LONDON, UK: In many parts of the world, growing inflationary pressures are causing the cost of living to increase sharply. To help remedy this stress, the UK government recently announced that National Health Service (NHS) workers, including dental professionals, would receive a pay rise of 4.5% backdated to April 2022. This increase has been met with criticism by the British Dental Association (BDA), however, which argued that such pay rises should match inflation and that the failure to do so “will only accelerate the workforce crisis facing NHS dentistry”.

In June, The Guardian reported that, whereas government ministers had set a maximum pay increase for NHS workers of 3%, independent pay review bodies had strongly recommended an increase of between 4% and 5%. On 19 July, the government announced that the pay rise would be 4.5% for dentists and doctors and that the recommendations from these review bodies would be accepted in full.
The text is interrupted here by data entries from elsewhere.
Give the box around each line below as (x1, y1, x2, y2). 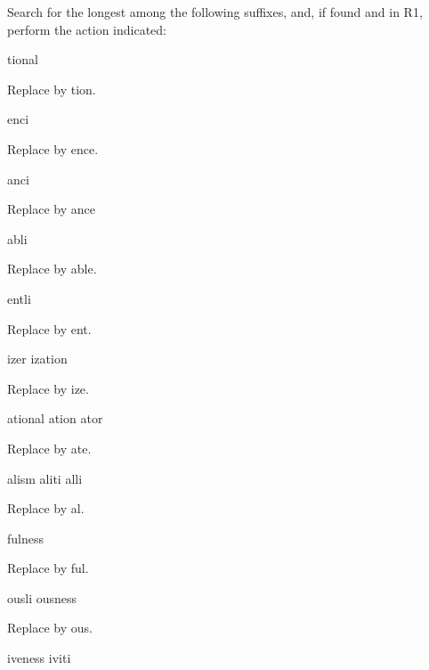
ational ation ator (7, 409, 103, 428)
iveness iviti (7, 649, 71, 667)
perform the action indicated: (7, 20, 166, 38)
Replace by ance (7, 200, 95, 218)
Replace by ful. (7, 559, 89, 577)
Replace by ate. (7, 438, 92, 457)
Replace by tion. (7, 79, 96, 98)
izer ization (7, 349, 68, 368)
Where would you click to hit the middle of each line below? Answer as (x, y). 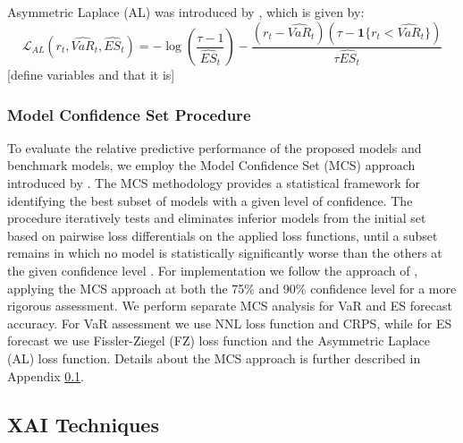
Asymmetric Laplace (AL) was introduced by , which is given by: (186, 12)
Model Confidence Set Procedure (129, 114)
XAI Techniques (83, 424)
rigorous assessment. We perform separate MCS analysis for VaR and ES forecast (230, 306)
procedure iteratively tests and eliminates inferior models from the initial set (217, 218)
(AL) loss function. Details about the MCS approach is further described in (214, 358)
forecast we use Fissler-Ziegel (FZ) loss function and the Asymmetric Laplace (219, 341)
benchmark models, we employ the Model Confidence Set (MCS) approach (211, 165)
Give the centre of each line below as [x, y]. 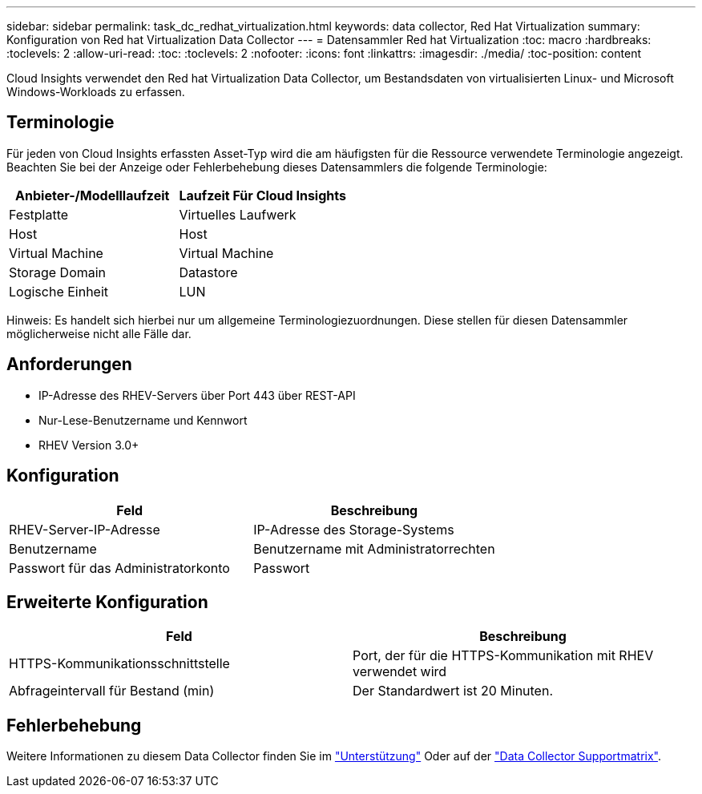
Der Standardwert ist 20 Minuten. [453, 691]
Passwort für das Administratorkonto [119, 568]
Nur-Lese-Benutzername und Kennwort [143, 420]
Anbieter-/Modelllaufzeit [93, 195]
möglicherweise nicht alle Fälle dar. [99, 333]
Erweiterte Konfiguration [107, 602]
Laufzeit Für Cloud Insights [262, 195]
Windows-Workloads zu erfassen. [96, 92]
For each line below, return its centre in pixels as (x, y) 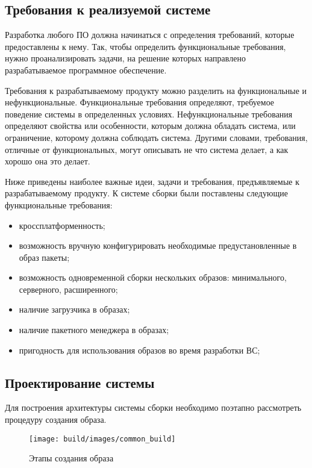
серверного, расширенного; (68, 289)
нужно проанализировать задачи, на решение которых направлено (125, 58)
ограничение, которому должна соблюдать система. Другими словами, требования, (156, 137)
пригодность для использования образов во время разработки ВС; (139, 350)
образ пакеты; (44, 257)
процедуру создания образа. (56, 420)
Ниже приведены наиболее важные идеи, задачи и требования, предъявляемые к (152, 181)
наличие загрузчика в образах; (74, 309)
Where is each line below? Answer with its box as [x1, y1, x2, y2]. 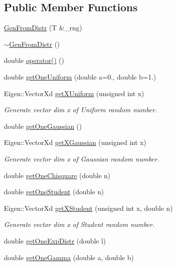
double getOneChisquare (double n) [4, 170, 111, 180]
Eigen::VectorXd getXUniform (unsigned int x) [4, 88, 144, 98]
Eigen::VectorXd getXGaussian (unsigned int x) [4, 137, 146, 147]
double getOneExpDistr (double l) [4, 235, 106, 246]
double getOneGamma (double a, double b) [4, 252, 134, 262]
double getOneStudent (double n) [4, 186, 104, 197]
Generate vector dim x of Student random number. [4, 219, 155, 229]
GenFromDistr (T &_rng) [4, 22, 82, 33]
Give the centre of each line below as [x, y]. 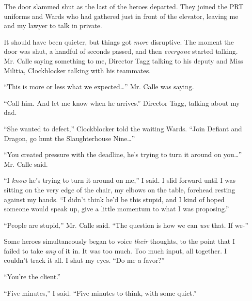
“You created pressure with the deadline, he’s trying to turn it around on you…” [123, 154]
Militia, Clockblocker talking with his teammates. [78, 70]
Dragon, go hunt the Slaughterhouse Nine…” [70, 138]
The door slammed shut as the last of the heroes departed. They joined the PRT [124, 6]
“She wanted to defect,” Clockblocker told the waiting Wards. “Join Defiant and [123, 128]
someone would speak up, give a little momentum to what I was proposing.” [117, 209]
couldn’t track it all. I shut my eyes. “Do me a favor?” [84, 260]
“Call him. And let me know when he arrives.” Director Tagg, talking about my [122, 103]
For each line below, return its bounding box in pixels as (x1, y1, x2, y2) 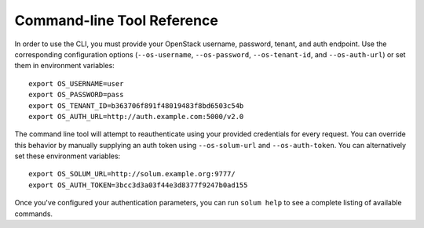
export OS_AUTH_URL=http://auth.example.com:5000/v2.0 (28, 112, 244, 121)
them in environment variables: (14, 61, 115, 71)
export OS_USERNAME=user (28, 79, 124, 88)
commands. (14, 208, 53, 219)
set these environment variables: (14, 151, 121, 161)
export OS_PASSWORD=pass (28, 90, 124, 100)
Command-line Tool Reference (14, 12, 219, 29)
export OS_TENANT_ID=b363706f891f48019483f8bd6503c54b (28, 101, 244, 110)
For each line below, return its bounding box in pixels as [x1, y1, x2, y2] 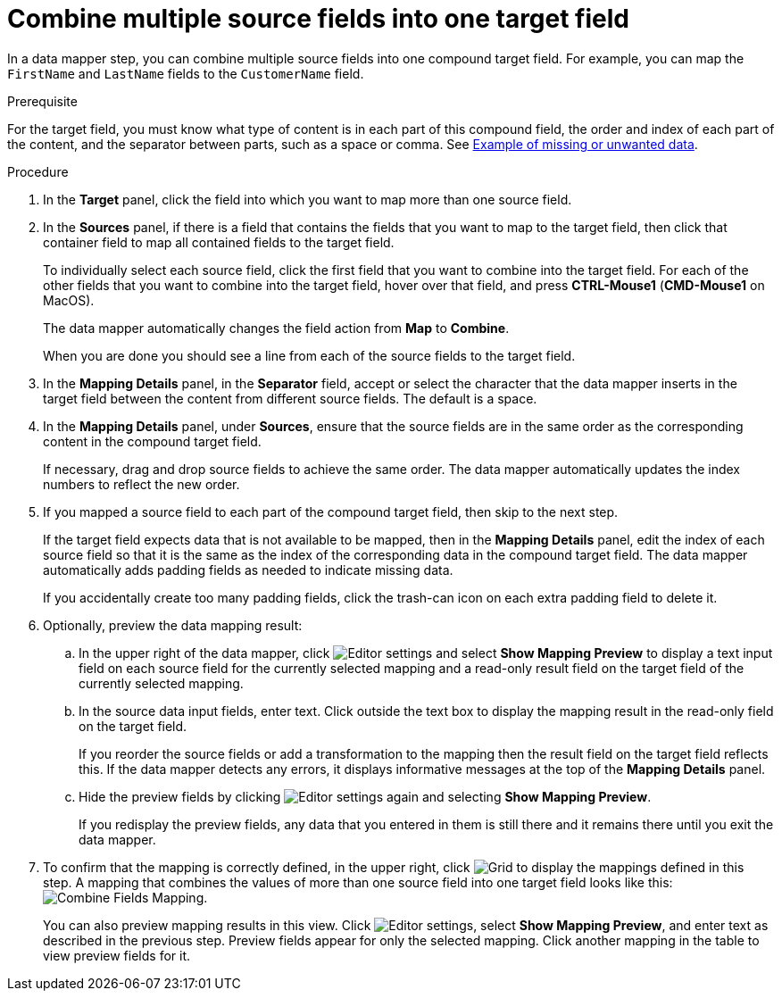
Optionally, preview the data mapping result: [43, 617, 303, 633]
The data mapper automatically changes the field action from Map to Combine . [43, 320, 510, 336]
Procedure [7, 163, 69, 179]
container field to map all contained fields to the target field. [43, 234, 395, 250]
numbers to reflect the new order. [43, 476, 240, 492]
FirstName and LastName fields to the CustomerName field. [7, 65, 364, 81]
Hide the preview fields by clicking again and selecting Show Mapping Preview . [79, 788, 652, 804]
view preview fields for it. [43, 947, 191, 963]

Though this figure represents the largest pay increase for public health workers in the UK in two decades, it is significantly lower than the current rate of inflation. Inflation has now reached 9.4%, according to the Office for National Statistics, and the Bank of England has predicted that it could reach more than 11% by the end of this year, the BBC has reported.

In a press release, the BDA expressed its anger with the decrease in real income that NHS dentists would experience and noted that it would consult its membership to help determine its response.

“For a decade we’ve seen euphemisms of ‘pay restraint’ and ‘efficiency savings’ amount to the deepest pay cuts in the public sector,” said Dr Peter Crooks, deputy chair of the BDA’s Principal Executive Committee. “This derisory offer will only serve to give dentists more reasons to reconsider their future in the NHS, and millions of patients will pay the price.”